● **Task**
Quote only the span from the first line of the entries to the line containing "E2: Garantire che", both ends kept. Leave every picture out.

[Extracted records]
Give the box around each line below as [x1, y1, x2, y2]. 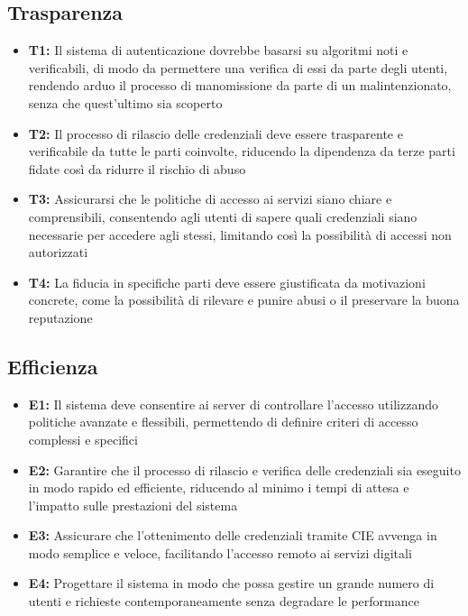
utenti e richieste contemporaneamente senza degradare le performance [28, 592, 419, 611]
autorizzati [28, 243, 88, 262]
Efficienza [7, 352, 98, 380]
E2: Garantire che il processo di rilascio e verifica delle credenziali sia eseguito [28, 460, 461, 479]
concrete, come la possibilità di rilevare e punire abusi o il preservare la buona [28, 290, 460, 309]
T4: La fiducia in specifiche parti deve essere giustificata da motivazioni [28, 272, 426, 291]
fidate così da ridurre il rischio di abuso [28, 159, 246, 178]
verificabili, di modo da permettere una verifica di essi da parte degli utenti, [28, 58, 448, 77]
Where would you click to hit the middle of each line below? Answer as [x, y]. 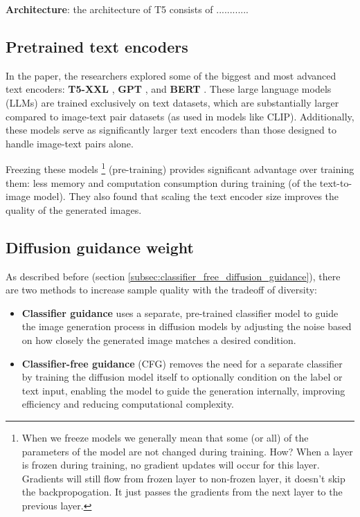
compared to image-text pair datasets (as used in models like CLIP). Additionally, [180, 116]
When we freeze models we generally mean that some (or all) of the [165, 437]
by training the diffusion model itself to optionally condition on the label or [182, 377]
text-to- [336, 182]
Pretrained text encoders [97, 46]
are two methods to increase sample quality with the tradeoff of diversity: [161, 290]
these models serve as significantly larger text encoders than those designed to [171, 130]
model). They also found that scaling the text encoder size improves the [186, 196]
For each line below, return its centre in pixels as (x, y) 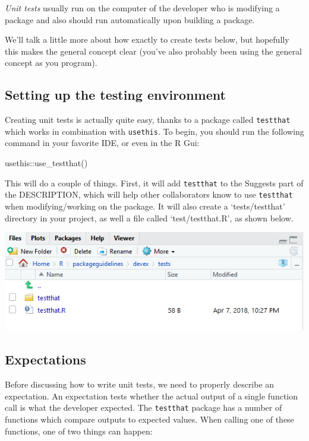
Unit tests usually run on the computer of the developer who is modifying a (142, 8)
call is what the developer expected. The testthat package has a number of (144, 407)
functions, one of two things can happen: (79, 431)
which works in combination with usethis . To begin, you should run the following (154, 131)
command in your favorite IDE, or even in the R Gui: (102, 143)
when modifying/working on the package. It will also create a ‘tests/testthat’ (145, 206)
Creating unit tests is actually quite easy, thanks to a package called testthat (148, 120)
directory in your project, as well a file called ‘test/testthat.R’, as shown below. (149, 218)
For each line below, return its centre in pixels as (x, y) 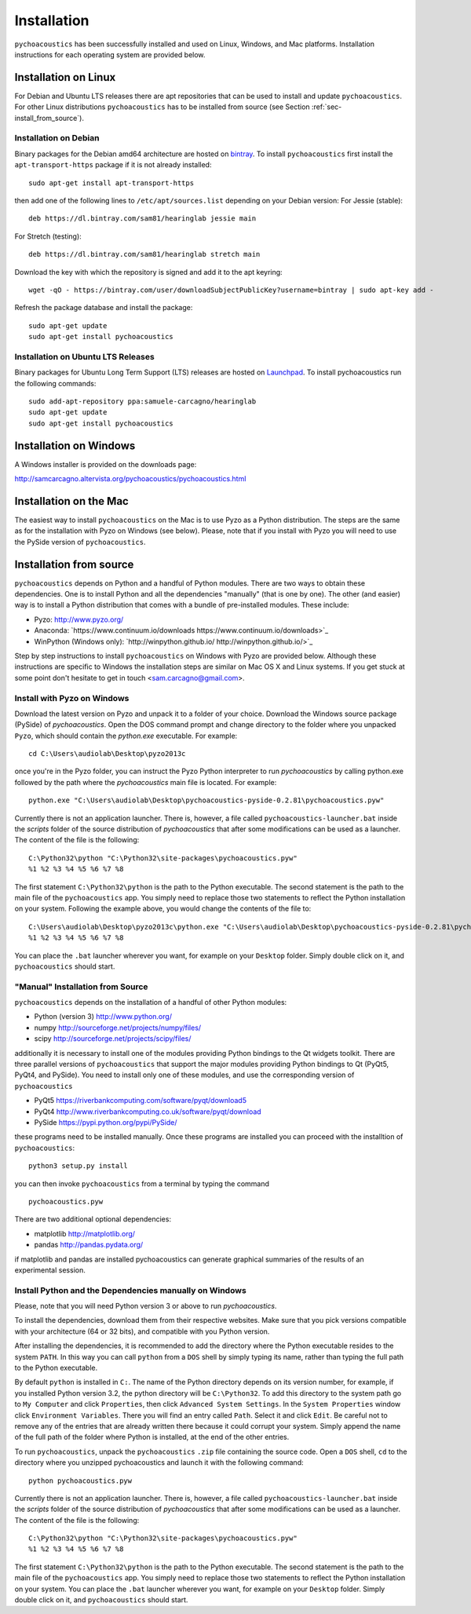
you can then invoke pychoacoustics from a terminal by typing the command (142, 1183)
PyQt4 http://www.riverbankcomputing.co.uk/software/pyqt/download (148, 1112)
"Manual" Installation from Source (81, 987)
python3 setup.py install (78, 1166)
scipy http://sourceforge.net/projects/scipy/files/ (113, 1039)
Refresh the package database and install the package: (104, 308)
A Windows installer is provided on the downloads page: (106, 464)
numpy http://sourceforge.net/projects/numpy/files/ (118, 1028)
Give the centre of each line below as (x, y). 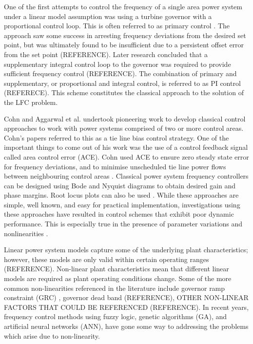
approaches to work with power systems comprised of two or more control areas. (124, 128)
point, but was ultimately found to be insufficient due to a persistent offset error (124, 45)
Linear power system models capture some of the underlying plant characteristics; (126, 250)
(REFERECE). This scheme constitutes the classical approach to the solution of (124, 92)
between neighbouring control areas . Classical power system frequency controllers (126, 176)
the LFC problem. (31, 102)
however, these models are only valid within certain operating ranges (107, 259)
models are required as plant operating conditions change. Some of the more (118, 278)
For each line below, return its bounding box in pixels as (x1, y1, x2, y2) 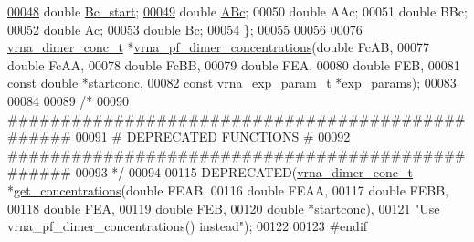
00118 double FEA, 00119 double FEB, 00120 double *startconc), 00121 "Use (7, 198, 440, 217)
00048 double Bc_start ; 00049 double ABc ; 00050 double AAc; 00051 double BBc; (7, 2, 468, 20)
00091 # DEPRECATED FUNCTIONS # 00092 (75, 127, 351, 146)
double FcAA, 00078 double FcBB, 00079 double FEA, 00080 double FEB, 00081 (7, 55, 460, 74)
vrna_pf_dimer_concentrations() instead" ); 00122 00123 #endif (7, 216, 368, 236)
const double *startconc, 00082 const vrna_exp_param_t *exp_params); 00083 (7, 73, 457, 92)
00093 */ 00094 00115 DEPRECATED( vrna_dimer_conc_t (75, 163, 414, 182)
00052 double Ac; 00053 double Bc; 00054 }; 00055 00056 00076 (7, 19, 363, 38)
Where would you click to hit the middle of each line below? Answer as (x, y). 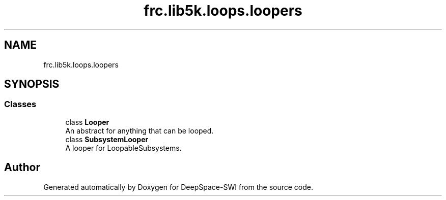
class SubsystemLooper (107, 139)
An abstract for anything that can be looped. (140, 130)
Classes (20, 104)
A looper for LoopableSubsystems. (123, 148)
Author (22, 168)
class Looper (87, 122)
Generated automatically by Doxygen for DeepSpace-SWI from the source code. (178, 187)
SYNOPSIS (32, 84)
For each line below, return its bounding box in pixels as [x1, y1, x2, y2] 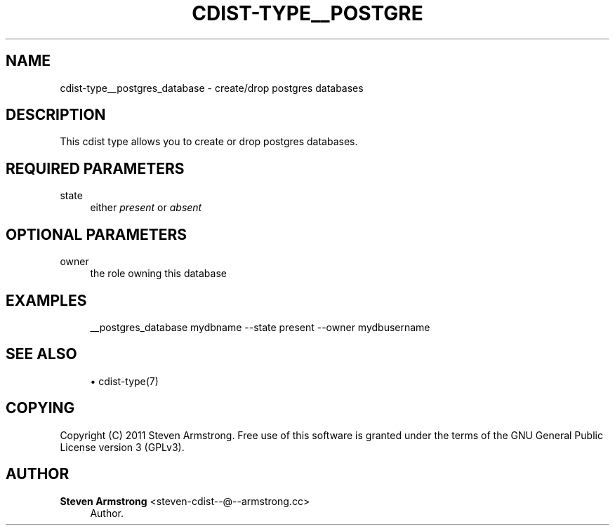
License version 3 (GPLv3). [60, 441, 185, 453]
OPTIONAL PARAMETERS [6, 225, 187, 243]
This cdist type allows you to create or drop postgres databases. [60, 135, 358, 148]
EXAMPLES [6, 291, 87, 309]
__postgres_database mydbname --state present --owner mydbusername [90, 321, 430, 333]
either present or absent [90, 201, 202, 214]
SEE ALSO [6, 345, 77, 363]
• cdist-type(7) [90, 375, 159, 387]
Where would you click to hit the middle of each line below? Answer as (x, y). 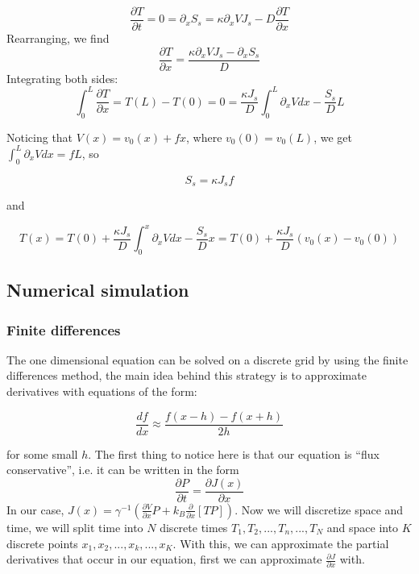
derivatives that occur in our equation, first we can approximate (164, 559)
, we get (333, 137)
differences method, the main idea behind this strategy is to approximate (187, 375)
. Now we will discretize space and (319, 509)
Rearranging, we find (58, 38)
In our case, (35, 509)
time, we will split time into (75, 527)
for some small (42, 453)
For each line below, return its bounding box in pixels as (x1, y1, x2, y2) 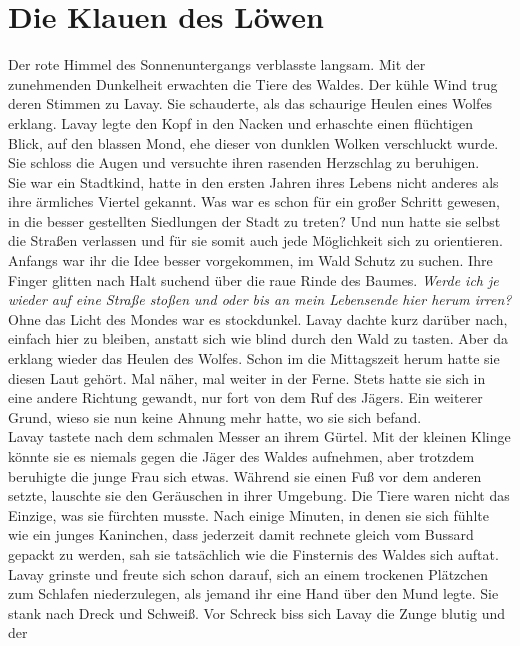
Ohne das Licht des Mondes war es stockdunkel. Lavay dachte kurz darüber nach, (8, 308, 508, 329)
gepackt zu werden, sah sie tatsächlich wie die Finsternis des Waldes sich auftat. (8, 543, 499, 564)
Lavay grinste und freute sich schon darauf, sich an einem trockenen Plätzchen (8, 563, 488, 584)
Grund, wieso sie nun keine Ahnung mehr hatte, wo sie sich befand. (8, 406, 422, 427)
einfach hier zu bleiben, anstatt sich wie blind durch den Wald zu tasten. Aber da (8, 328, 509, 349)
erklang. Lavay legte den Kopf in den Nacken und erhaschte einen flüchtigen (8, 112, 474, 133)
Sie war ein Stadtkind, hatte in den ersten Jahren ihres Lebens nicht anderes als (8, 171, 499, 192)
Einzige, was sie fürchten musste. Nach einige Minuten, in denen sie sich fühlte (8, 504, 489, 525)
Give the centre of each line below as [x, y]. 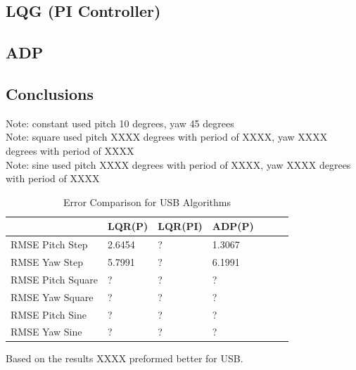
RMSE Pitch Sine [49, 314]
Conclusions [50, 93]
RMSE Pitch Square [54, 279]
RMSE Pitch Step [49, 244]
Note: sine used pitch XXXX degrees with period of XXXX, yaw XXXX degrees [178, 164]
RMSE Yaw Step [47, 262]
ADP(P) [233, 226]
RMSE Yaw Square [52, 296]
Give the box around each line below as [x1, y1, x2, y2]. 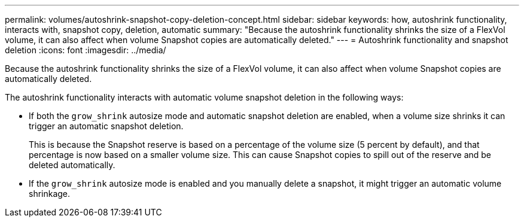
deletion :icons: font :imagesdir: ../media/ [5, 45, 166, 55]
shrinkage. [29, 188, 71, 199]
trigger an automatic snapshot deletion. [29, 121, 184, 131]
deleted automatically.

● **Result of the task**
Give the box around each line below as [x1, y1, x2, y2]. 
utenti e richieste contemporaneamente senza degradare le performance [28, 592, 419, 611]
autorizzati [28, 243, 88, 262]
Efficienza [7, 352, 98, 380]
E2: Garantire che il processo di rilascio e verifica delle credenziali sia eseguito [28, 460, 461, 479]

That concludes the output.